Augustins Fundsachen, Folge 5: »Notizen der Hoffnung« (Aufbau-Verlag Berlin und Weimar, 1984) von Marie Luise Kaschnitz

Wo auch immer der Weltreisende in Sachen Poesie” sich gerade wieder herumtreiben mag: wenn Michael Augustin ein Buchantiquariat erspäht, dann kommt er daran nicht vorbei, ohne wenigstens in haikuhafter Kürze (aber viel lieber in balladenhafter Länge) die dort erhofften mit Lyrik gefüllten Regalmeter auf Überraschendes und Wohlfeiles zu inspizieren. Vom Glück des Findens handelt seine Kolumne, in der er seine liebsten lyrischen Trouvaillen aus Läden und Bücherschuppen, von Flohmarkttischen und Straßenrändern in loser Folge am 3. eines Monats vorstellt.

 

Als ich das Buch vor ein paar Wochen in Dessau aus dem Regal des Antiquariats Bücherwurm gezogen hatte und just die im Vorsatz mit Bleistift vermerkten 6 Euro dafür bezahlen wollte, drängte sich noch schnell ein dicker Mensch an mir vorbei, der in der Grabbelkiste draußen vorm Laden ein Landser-Heft gefunden hatte, nun hocherfreut seinen Obolus entrichtete und fröhlich wieder hinausstiefelte.

"Steht noch dahin" von Marie Luise Kaschnitz
Buchcover-Abbildung (Insel Verlag)

Was hätte  s i e  wohl zu derlei Lektüreansinnen und Literaturvorratsbeschaffung gesagt, „die Kaschnitz“, der als Tochter eines hohen preußischen Militärs nicht erst im Alter alles Militärische gehörig auf den Senkel ging.
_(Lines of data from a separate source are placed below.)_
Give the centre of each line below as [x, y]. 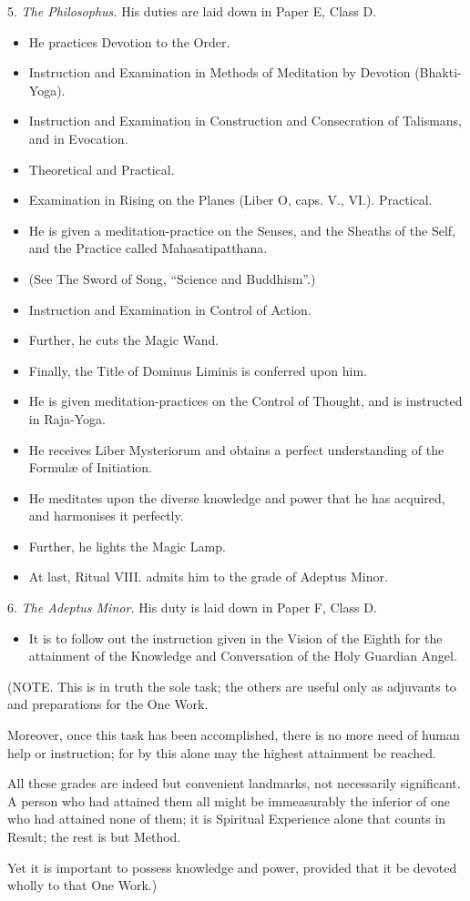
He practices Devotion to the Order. [129, 41]
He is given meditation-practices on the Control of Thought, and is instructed [245, 401]
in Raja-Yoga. [67, 418]
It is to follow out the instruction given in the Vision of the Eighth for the [235, 638]
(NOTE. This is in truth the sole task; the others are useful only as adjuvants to [232, 686]
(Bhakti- [438, 72]
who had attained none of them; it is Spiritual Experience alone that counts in [227, 819]
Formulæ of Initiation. [91, 467]

Marie Luise Kaschnitz, die von 1901 bis 1974 gelebt hat und deren Name heute kaum noch zu hören ist im ohrenbetäubend schreierischen Literaturbetrieb. Eine Frau, deren beste Gedichte in ihren Kurzprosabänden zu finden sind, wie ich mehr als einmal öffentlich behauptet habe und wozu ich auch heute noch stehe, besonders dann, wenn ich gerade mal wieder in ihrem schmalen, ganze 84 Druckseiten (inklusive Inhaltsverzeichnis) umfassenden Band Steht noch dahin geschmökert – oder besser: aus diesem kleinen Büchlein wie ein hungriger Kolibri Nektar geschlürft habe. 1970 im Insel Verlag erschienen, vor einem halben Jahrhundert. Messerscharfe Sätze über den damaligen Zustand der hiesigen vergangenheitsbeladenen Menschheit, niederschmetternd, aber doch nie ganz ohne ein Quäntchen Hoffnung auf einen letzten Resthauch von Empathie: …wer sagt, dass in dem undurchsichtigen Sack Zukunft nicht auch ein Entzücken steckt. Das ist der letzte Satz des Buches … was für eine Wucht steckt darin!
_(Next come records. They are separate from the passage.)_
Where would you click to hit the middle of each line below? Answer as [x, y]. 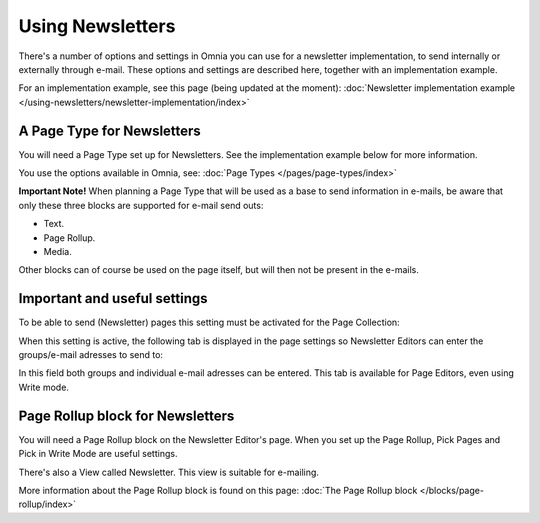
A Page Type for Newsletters [110, 130]
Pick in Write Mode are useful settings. [98, 454]
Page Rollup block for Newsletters [126, 415]
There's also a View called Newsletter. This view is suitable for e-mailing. [169, 472]
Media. [57, 251]
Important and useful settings [113, 298]
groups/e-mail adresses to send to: [91, 355]
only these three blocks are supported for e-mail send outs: [141, 205]

Doch ich wollte ja eigentlich von dem Buch berichten, für das ich in Dessau 6 Euro bezahlt habe: Notizen der Hoffnung – Ausgewählte Gedichte – 1.Auflage 1984, Aufbau-Verlag Berlin und Weimar, Lizenzausgabe für die sozialistischen Länder mit freundlicher Genehmigung des Claassen Verlages Düsseldorf und des Insel Verlages Frankfurt a.M. – Printed in the German Democratic Republic. Es hat gedauert, leider bis in die Zeit nach ihrem Tod, dass ihre und meine Landsleute Ost sie gedruckt vor die Nasen bekamen, die von ihrem DDR-Kollegen, dem wunderbaren Poeten Heinz Czechowski, ausgewählten und mit einem umfassenden Nachwort versehenen Gedichte aus der Zeit zwischen 1947 und 1972. Eines davon, mit dem Titel Hiroshima aus dem Band Neue Gedichte von 1957, sollte, nein, müßte in jedem Schulbuch zu lesen sein, in meinen stand es nicht, wir haben es nicht gelesen in der Schule. Eindringlich auch ihre zahlreichen poetologischen Gedichte, keine Nabelschau oder Werkstattplauderei, vielmehr geht es um den nie nachlassenden Zweifel am eigenen Wortwerk, die Frage, ob es hinreicht, die Welt mit Wörtern und Worten in Schach zu halten (So viele Wortköder / Fette Bissen / Hab ich ausgeworfen / … / Aber mit Fischen / Und Schwerhörigen / Ist schlecht reden).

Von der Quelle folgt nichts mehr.